(Data for the task Opens)
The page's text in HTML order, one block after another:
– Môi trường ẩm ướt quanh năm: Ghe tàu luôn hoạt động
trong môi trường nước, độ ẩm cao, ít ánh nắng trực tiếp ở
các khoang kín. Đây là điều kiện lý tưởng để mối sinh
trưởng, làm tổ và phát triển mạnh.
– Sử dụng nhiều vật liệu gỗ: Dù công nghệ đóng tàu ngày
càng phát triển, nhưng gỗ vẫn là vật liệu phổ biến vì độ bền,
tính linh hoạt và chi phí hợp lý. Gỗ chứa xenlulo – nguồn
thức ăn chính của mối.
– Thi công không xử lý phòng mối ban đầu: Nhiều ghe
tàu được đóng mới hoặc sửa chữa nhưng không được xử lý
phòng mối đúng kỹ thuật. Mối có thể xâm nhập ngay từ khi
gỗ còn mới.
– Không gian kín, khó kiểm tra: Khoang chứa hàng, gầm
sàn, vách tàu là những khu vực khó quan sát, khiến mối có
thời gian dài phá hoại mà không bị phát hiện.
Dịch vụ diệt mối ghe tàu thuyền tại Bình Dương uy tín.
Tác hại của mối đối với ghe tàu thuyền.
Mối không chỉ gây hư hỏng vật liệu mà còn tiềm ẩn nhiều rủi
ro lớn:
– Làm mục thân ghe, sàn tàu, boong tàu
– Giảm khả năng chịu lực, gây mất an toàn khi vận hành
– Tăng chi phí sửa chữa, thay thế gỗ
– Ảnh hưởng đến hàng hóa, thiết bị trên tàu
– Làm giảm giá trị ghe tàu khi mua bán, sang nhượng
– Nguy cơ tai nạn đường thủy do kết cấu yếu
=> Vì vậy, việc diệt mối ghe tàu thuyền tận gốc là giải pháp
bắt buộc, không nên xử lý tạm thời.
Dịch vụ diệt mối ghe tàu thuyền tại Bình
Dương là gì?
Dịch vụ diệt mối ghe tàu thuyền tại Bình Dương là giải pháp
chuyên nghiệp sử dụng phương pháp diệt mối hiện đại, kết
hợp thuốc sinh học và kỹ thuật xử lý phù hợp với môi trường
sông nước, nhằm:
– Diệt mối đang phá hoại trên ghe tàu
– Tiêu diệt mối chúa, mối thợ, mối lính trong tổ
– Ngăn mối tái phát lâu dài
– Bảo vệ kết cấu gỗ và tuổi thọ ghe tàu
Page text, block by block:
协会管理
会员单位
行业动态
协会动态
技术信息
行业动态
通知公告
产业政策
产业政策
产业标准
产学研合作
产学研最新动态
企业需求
(Data for the task Closes)
Task details —
Reproduce the records above word for word.

Response —
The page's text in HTML order, one block after another:
– Môi trường ẩm ướt quanh năm: Ghe tàu luôn hoạt động
trong môi trường nước, độ ẩm cao, ít ánh nắng trực tiếp ở
các khoang kín. Đây là điều kiện lý tưởng để mối sinh
trưởng, làm tổ và phát triển mạnh.
– Sử dụng nhiều vật liệu gỗ: Dù công nghệ đóng tàu ngày
càng phát triển, nhưng gỗ vẫn là vật liệu phổ biến vì độ bền,
tính linh hoạt và chi phí hợp lý. Gỗ chứa xenlulo – nguồn
thức ăn chính của mối.
– Thi công không xử lý phòng mối ban đầu: Nhiều ghe
tàu được đóng mới hoặc sửa chữa nhưng không được xử lý
phòng mối đúng kỹ thuật. Mối có thể xâm nhập ngay từ khi
gỗ còn mới.
– Không gian kín, khó kiểm tra: Khoang chứa hàng, gầm
sàn, vách tàu là những khu vực khó quan sát, khiến mối có
thời gian dài phá hoại mà không bị phát hiện.
Dịch vụ diệt mối ghe tàu thuyền tại Bình Dương uy tín.
Tác hại của mối đối với ghe tàu thuyền.
Mối không chỉ gây hư hỏng vật liệu mà còn tiềm ẩn nhiều rủi
ro lớn:
– Làm mục thân ghe, sàn tàu, boong tàu
– Giảm khả năng chịu lực, gây mất an toàn khi vận hành
– Tăng chi phí sửa chữa, thay thế gỗ
– Ảnh hưởng đến hàng hóa, thiết bị trên tàu
– Làm giảm giá trị ghe tàu khi mua bán, sang nhượng
– Nguy cơ tai nạn đường thủy do kết cấu yếu
=> Vì vậy, việc diệt mối ghe tàu thuyền tận gốc là giải pháp
bắt buộc, không nên xử lý tạm thời.
Dịch vụ diệt mối ghe tàu thuyền tại Bình
Dương là gì?
Dịch vụ diệt mối ghe tàu thuyền tại Bình Dương là giải pháp
chuyên nghiệp sử dụng phương pháp diệt mối hiện đại, kết
hợp thuốc sinh học và kỹ thuật xử lý phù hợp với môi trường
sông nước, nhằm:
– Diệt mối đang phá hoại trên ghe tàu
– Tiêu diệt mối chúa, mối thợ, mối lính trong tổ
– Ngăn mối tái phát lâu dài
– Bảo vệ kết cấu gỗ và tuổi thọ ghe tàu
Page text, block by block:
协会管理
会员单位
行业动态
协会动态
技术信息
行业动态
通知公告
产业政策
产业政策
产业标准
产学研合作
产学研最新动态
企业需求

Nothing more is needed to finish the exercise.